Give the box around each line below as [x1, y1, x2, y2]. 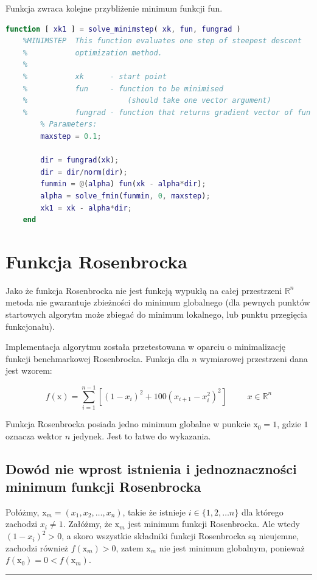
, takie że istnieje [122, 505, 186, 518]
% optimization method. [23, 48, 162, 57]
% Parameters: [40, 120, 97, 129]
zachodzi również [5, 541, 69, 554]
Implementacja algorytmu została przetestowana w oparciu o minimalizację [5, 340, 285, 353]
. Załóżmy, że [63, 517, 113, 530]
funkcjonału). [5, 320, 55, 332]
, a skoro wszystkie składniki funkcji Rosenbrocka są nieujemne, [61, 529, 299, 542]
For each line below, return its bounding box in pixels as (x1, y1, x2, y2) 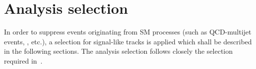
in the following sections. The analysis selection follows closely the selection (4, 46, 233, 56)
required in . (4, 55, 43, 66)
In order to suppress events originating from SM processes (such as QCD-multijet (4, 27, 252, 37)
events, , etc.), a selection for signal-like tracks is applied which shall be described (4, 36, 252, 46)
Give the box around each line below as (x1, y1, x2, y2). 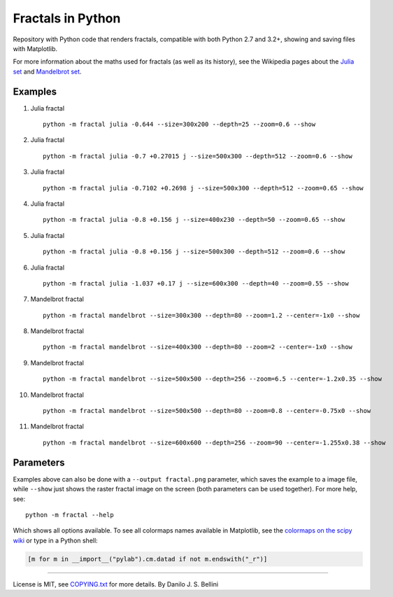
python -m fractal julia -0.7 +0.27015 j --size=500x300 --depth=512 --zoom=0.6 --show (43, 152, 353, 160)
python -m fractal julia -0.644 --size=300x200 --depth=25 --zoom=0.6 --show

--

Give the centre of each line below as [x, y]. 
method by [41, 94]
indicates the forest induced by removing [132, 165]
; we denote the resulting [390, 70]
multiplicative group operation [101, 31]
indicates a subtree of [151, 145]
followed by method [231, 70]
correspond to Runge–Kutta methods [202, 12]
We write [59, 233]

* * *

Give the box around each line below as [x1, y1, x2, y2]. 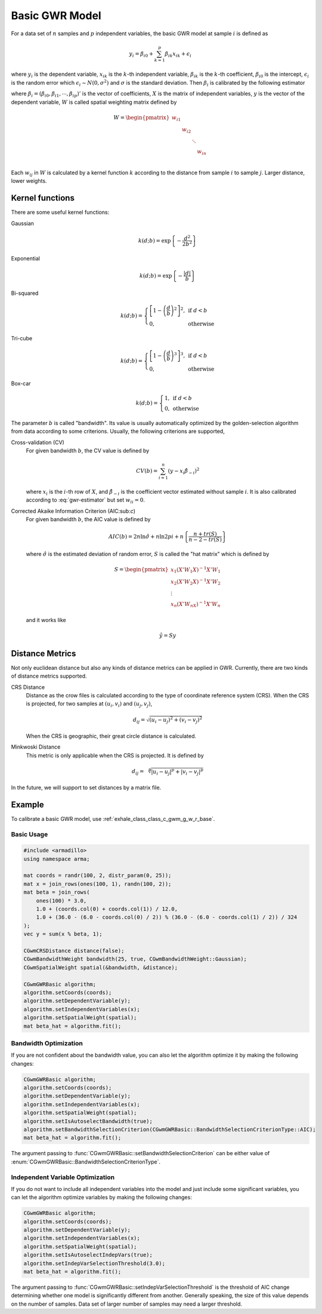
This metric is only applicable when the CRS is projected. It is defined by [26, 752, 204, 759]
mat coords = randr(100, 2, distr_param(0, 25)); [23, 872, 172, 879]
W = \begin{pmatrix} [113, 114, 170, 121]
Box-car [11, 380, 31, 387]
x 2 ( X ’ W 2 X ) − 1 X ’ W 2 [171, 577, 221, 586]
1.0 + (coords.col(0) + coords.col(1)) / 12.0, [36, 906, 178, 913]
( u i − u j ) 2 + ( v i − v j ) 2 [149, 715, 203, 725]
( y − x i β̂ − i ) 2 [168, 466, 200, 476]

▶ Goal of the exercise: Using the data above, which lines fall from the one with "required in . (4, 55, 43, 66)" through the one with "python -m fractal julia -0.644"? Repeat them exactly, ends included, minus any pictures.

▶ Solution to the problem:
required in . (4, 55, 43, 66)
In order to suppress events originating from SM processes (such as QCD-multijet (4, 27, 252, 37)
events, , etc.), a selection for signal-like tracks is applied which shall be described (4, 36, 252, 46)
Give the box around each line below as (x1, y1, x2, y2). 
python -m fractal julia -0.7 +0.27015 j --size=500x300 --depth=512 --zoom=0.6 --show (43, 152, 353, 160)
python -m fractal julia -0.644 --size=300x200 --depth=25 --zoom=0.6 --show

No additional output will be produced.